Scan the records below for the line with "MonticelloIL.golfclub@gmail.com" and the line with "The park-like quality". Repeat those two lines and every line between them exactly, and nothing else.
━━━ SOURCE INFORMATION
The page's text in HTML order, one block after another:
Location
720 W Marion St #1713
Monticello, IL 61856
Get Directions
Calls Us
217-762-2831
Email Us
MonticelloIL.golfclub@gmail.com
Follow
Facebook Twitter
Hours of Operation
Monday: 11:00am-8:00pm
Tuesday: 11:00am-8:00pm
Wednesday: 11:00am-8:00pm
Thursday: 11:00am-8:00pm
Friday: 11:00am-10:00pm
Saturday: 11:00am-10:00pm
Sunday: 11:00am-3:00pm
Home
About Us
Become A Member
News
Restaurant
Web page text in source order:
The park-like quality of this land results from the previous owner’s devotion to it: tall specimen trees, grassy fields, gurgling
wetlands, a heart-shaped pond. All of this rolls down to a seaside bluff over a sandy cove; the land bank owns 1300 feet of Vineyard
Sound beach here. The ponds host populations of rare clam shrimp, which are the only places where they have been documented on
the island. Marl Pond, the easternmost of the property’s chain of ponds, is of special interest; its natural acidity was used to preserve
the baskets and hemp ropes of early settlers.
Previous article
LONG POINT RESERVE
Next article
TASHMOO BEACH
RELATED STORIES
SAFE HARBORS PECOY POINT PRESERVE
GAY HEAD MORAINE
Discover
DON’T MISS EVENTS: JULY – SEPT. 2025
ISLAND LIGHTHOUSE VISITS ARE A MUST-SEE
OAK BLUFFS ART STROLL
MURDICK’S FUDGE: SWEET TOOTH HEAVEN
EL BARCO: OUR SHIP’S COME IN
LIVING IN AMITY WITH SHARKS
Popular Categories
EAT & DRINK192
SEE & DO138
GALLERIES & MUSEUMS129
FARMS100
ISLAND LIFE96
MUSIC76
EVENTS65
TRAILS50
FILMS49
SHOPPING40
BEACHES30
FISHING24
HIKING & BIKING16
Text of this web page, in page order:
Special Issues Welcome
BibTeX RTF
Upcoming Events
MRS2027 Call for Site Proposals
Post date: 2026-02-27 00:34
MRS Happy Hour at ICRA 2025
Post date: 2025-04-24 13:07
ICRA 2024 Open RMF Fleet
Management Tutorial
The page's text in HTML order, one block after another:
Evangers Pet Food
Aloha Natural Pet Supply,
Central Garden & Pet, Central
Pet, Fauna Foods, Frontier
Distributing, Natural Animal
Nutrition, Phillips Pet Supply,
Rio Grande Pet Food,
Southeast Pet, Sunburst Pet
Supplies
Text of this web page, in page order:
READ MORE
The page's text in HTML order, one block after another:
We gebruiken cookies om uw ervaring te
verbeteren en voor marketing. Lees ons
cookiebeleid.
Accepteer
━━━━━━
:: ANSWER BELOW ::
MonticelloIL.golfclub@gmail.com
Follow
Facebook Twitter
Hours of Operation
Monday: 11:00am-8:00pm
Tuesday: 11:00am-8:00pm
Wednesday: 11:00am-8:00pm
Thursday: 11:00am-8:00pm
Friday: 11:00am-10:00pm
Saturday: 11:00am-10:00pm
Sunday: 11:00am-3:00pm
Home
About Us
Become A Member
News
Restaurant
Web page text in source order:
The park-like quality of this land results from the previous owner’s devotion to it: tall specimen trees, grassy fields, gurgling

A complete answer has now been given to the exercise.